May is National Motorcycle Safety Awareness Month. The National Highway Traffic Safety Administration launched the campaign to push one clear message: Motorcyclist Safety is everyone's safety. That matters in Bradenton more than most places.

Manatee County sits on the Gulf Coast with open roads, beach routes, and mild spring weather that pulls riders out in big numbers. SR-64, SR-70, and Manatee Avenue all see heavy motorcycle traffic once the snowbirds leave and locals take back the roads. More bikes means more chances for a car driver to miss one at an intersection.

The whole point of Motorcycle Awareness Month is to get drivers to look twice. Most riders killed in Florida crashes are hit by another vehicle. That fact should change how every driver approaches a left turn, a lane change, or a glance in the mirror.

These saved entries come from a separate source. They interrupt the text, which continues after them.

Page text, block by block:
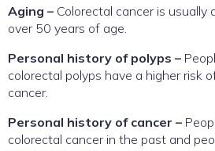
Aging – Colorectal cancer is usually
over 50 years of age.
Personal history of polyps –
colorectal polyps have a higher risk
cancer.
Personal history of cancer –
colorectal cancer in the past and
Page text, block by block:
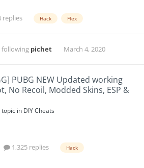
replies Hack Flex
pichet March 4, 2020
PUBG NEW Updated working
No Recoil, Modded Skins, ESP &
topic in DIY Cheats
1,325 replies Hack
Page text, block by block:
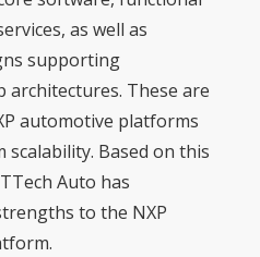
as well as
supporting
These are
automotive platforms
scalability. Based on this
Auto has
to the NXP
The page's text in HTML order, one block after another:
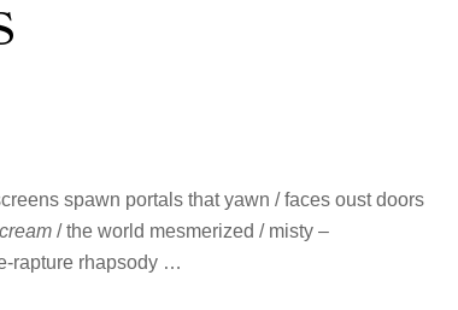
spawn portals that yawn / faces oust doors
/ the world mesmerized / misty –
rapture rhapsody …
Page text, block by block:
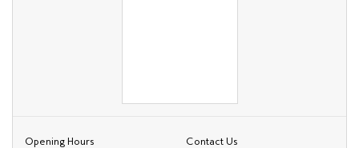
Opening Hours Contact Us
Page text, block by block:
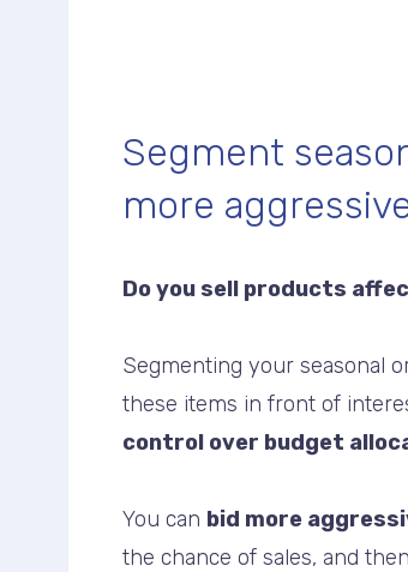
Segment
more
Do you sell products
Segmenting your seasonal
these items in front of
control over budget
You can bid more
the chance of sales, and
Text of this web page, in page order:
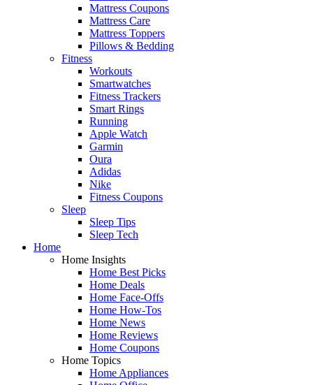
Mattress Coupons
Mattress Care
Mattress Toppers
Pillows & Bedding
Fitness
Workouts
Smartwatches
Fitness Trackers
Smart Rings
Running
Apple Watch
Garmin
Oura
Adidas
Nike
Fitness Coupons
Sleep
Sleep Tips
Sleep Tech
Home
Home Insights
Home Best Picks
Home Deals
Home Face-Offs
Home How-Tos
Home News
Home Reviews
Home Coupons
Home Topics
Home Appliances
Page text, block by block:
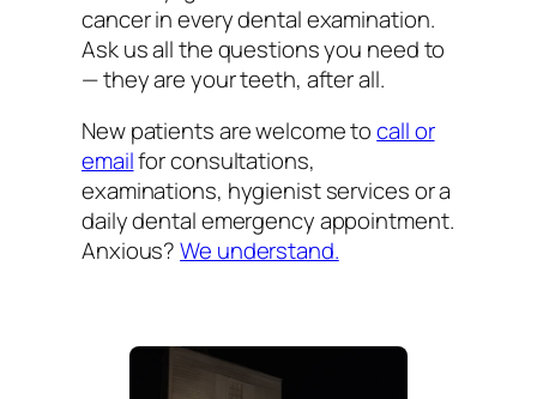
cancer in every dental examination.
Ask us all the questions you need to
— they are your teeth, after all.
New patients are welcome tocall or
emailfor consultations,
examinations, hygienist services or a
daily dental emergency appointment.
Anxious?We understand.
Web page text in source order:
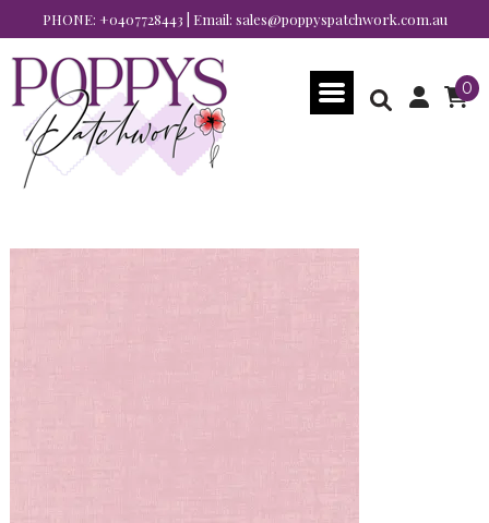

Motorcycle Awareness Month also pushes riders to take a fresh look at their own habits. Is your gear up to date? Have you taken a refresher motorcycle training course? Is your motorcycle endorsement current? May is the month to answer those questions honestly.

How Motorcycle Awareness Month Can Help Keep Riders Safe 

What Are the Most Common Motorcycle Awareness Month Themes?

Every May, safety campaigns across Florida and the country repeat a handful of core messages. These slogans stick because they work. Each one targets a specific driver behavior that causes the most motorcycle crashes.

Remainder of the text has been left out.